Sean C. Bendall, PhD, Assistant Professor, Department of Pathology, Stanford University School of Medicine
Sean C. Bendall is an Assistant Professor in the Department of Pathology at Stanford University, School of Medicine. His research specialty is single-cell proteomic investigations of developing human systems. Sean’s PhD work involved dissecting protein regulators of human pluripotency using embryonic stem cells and mass spectrometry-based proteomics. He then went onto Stanford University where he trained under Professor Garry Nolan, pioneering CyTOF mass cytometry and multiplexed ion beam imaging (MIBI) – both next-generation single-cell analysis platforms. Sean’s work in mass cytometry analysis has gone on to provide an unparalleled granularity of understanding in multiple facets of human hematopoiesis and immunology. His lab continues to unravel the nature of both ‘healthy and dysfunctional’ early human hematopoietic immune cell biology using single cell proteomic analysis. His work has been recognized by numerous awards including the Damon Runyon Cancer Research Foundation “Breakthrough Scientist” Award, the International Society for the Advancement of Cytometry President’s Award of Excellence, and the NIH Common Fund “New Innovator” Award.

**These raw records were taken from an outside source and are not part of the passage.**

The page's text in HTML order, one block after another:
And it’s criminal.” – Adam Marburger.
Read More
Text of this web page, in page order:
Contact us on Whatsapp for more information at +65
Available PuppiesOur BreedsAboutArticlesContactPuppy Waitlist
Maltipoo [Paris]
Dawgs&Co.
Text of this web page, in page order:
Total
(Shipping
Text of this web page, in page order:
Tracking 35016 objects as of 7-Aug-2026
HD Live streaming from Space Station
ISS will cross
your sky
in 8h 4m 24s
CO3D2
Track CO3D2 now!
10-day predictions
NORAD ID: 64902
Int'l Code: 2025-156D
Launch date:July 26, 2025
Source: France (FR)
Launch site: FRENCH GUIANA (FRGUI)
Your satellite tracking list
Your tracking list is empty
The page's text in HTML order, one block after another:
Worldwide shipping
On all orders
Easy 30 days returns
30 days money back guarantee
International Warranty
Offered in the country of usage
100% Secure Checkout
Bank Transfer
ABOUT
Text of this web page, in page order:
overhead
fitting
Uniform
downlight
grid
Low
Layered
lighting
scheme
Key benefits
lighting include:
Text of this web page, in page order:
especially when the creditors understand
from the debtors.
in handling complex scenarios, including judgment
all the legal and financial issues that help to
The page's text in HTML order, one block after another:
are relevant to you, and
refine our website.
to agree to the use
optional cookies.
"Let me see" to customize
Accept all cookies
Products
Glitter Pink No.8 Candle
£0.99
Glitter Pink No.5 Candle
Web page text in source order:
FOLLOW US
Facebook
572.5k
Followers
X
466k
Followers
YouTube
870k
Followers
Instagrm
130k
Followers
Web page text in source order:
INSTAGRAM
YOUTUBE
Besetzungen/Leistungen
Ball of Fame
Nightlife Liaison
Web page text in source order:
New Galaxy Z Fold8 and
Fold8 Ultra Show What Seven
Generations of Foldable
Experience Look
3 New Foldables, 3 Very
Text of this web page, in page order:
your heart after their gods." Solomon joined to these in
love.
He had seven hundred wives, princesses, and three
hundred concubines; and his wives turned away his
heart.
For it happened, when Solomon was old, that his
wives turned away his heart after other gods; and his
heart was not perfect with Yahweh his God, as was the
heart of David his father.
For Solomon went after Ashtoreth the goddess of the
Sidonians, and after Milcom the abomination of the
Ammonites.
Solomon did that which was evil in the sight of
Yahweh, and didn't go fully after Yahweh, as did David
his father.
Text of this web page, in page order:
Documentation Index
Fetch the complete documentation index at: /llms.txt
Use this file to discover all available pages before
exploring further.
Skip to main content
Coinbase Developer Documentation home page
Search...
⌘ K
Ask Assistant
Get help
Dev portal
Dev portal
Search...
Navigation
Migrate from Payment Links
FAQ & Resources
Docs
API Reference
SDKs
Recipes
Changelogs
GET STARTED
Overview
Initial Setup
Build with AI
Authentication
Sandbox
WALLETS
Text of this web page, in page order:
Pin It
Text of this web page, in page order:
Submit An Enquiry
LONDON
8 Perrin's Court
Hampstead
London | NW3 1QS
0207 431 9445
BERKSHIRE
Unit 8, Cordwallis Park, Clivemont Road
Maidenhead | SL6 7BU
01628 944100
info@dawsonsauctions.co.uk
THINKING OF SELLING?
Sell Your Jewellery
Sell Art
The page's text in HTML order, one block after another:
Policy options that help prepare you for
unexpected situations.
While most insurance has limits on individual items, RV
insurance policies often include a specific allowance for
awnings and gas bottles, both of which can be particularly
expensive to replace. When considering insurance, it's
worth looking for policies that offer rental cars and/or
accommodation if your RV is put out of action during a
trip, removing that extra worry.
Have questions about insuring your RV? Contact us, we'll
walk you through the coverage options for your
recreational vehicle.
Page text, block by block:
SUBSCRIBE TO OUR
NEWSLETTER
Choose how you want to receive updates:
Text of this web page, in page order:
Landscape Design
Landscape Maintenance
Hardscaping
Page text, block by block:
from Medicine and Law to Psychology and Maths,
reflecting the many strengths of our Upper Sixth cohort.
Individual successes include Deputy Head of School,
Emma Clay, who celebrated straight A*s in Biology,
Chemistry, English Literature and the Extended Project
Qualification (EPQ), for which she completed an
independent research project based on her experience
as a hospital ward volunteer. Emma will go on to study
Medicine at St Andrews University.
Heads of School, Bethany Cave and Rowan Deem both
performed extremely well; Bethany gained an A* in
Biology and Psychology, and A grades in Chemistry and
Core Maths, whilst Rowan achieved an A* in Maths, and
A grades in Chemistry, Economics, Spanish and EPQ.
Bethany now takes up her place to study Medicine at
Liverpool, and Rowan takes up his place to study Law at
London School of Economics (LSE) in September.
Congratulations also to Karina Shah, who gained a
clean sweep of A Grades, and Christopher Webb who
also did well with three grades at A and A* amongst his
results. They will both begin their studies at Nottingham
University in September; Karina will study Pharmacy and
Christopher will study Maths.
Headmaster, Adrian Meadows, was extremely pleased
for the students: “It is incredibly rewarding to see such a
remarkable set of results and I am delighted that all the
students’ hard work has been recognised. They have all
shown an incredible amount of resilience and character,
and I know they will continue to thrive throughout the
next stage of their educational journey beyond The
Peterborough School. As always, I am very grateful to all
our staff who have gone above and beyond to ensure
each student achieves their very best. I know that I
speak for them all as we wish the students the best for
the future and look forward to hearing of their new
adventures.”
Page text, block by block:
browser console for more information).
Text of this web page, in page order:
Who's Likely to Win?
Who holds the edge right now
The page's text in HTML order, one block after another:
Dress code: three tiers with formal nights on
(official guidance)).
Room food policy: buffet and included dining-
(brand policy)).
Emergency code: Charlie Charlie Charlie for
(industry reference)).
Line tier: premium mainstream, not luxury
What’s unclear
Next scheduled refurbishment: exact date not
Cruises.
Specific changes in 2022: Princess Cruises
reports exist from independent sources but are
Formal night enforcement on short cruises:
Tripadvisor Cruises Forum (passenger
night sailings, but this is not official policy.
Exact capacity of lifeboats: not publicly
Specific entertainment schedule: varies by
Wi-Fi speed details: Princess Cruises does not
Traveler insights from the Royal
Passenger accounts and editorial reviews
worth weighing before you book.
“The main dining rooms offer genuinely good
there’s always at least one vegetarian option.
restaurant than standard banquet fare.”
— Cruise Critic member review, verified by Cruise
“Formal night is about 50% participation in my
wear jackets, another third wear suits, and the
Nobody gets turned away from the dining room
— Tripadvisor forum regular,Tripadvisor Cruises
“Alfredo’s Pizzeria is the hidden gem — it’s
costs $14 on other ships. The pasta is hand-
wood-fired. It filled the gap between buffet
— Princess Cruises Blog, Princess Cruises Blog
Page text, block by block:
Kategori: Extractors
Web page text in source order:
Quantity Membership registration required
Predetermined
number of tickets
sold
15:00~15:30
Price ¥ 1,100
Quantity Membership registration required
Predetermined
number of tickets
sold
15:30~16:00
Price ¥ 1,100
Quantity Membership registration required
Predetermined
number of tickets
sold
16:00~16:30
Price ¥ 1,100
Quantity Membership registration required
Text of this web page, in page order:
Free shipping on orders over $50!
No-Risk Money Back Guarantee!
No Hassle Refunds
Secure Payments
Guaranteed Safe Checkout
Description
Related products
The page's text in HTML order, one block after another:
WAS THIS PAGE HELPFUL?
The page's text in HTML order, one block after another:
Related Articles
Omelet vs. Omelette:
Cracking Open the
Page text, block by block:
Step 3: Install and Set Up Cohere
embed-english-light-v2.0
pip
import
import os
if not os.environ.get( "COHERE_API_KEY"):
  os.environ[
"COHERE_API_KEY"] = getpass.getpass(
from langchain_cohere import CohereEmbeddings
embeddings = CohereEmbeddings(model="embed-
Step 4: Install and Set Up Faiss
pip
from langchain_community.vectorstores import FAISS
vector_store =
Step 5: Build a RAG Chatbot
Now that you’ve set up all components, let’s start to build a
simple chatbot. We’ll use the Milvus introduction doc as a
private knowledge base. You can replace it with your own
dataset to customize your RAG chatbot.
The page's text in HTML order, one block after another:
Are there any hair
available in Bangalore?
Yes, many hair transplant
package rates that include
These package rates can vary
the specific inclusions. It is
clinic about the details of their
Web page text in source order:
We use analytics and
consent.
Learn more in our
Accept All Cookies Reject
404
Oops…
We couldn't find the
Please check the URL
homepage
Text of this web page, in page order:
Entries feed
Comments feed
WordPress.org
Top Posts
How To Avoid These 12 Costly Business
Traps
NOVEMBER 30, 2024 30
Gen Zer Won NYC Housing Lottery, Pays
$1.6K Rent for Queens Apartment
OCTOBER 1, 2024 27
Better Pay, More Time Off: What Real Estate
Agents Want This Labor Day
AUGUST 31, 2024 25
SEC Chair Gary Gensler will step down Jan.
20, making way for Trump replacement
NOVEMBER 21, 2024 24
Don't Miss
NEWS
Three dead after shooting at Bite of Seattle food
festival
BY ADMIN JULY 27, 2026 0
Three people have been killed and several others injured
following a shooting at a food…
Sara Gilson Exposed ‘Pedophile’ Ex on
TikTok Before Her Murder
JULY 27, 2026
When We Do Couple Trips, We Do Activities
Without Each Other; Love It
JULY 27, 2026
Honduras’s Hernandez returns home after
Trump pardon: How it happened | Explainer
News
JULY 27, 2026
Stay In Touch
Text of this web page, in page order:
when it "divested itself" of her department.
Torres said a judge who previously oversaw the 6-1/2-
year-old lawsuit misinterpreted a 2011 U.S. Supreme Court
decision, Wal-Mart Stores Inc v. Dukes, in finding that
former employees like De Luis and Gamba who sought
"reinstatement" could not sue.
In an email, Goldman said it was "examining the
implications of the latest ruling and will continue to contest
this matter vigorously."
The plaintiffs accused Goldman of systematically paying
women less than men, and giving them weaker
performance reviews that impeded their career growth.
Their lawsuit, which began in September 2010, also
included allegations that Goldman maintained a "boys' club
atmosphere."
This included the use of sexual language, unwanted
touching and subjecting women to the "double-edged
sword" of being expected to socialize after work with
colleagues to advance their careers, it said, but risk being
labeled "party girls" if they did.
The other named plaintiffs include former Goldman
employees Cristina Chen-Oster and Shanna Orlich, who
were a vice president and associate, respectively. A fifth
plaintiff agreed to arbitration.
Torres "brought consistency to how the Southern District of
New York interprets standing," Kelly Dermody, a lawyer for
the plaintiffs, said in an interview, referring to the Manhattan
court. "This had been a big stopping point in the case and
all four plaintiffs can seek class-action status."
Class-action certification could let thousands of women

“Massively Multiplexed Cellular Analysis in Human Health and Disease”
Single cell analysis, starting with the earliest low parameter fluorescent cytometry and microscopy experiments, helped define the major cell subsets of human cellular systems as we understand them today (i.e. T-cells, B-cells, macrophages). As single cell analysis parameters have increased, so has the identification of rare immune subsets and stem cells. This progression has been stymied by the limit of light-based parameters measurable, realistically capped at 12-15 due to boundaries in instrumentation and spectral overlap considerations in fluorophore-based tagging methods.
Now, a novel combination of elemental mass spectrometry with single cell analysis (mass cytometry – CyTOF) and imaging (multiplexed ionbeam imaging – MIBI, Nature Med. 2014) offers routine examination of 30-50 parameters without fluorescent agents or interference from spectral overlap with heavy metal isotopes as reporters. Using these new platforms we have been able to reach new levels of hematopoietic immune organization (Science, 2011, 2015) combined with novel single-cell visualization and analysis methods (SPADE, viSNE, Wanderlust, Phenograph, SCAFFOLD – Nature Biotech 2011, 2013, Cell 2014, 2015, 2017) we detailed hematopoietic immune function and dysfunction, identifying new cell populations, regulatory relationships and clinically predictive features underlying disease.
Together, these collective works expose unappreciated layers of human cellular organization, and provide an opportunity to reevaluate diseases and pharmacological therapeutics as specific perturbations to this inherent order.